Scientific Colloquium
2:00 p.m., Friday, April 24, 2015
Building 8 Auditorium - Please note the change of day, time, and location for this talk

THE JOHN BAHCALL LECTURE



ROBERT KIRSHNER

  Harvard University

Kirshner
"Hubble and the Extravagant Universe"
About the speaker:

Robert P. Kirshner is Clowes Professor of Science at Harvard University. He graduated from Harvard College in 1970 and received a Ph.D. in Astronomy at Caltech. He was a postdoc at the Kitt Peak National Observatory, and was on the faculty at the University of Michigan for 9 years, becoming Professor and Director of the McGraw-Hill Observatory. In 1986, he moved to the Harvard Astronomy Department. He served as Chair of the Department from 1990-1997 and was Director of the Optical and Infrared Division of the Center for Astrophysics from 1997-2003.

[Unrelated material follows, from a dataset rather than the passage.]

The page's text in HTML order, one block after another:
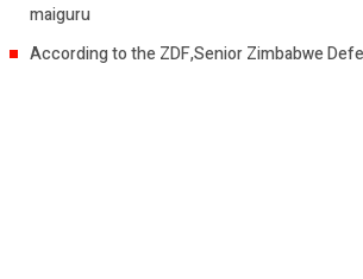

Professor Kirshner is an author of over 300 research papers dealing with supernovae and observational cosmology. His work with the "High-Z Supernova Team" on the acceleration of the Universe lead to the 2011 Nobel Prize in Physics, which was awarded to his students. Kirshner and the High-Z Team shared in the Gruber Prize for Cosmology in 2007, and the Fundamental Physics Breakthrough Prize in 2014. A member of the American Academy of Arts and Sciences, he was elected to the National Academy of Sciences in 1998 and the American Philosophical Society in 2004. He served as President of the American Astronomical Society from 2003-2005. Kirshner was given the Distinguished Alumni Award by Caltech in 2004 and received an honorary Doctor of Science from the University of Chicago in 2010. Kirshner was the Dannie Heineman Prize winner in Astrophysics in 2011, was awarded a Guggenheim Fellowship in 2012, and in 2015 was named Physics Laureate by the Wolf Foundation.

Kirshner is a frequent public lecturer on science. He is also the teacher of a General Education course for Harvard undergraduates entitled "The Energetic Universe." His popular-level book "The Extravagant Universe: exploding stars, dark energy, and the accelerating cosmos" was published by Princeton University Press.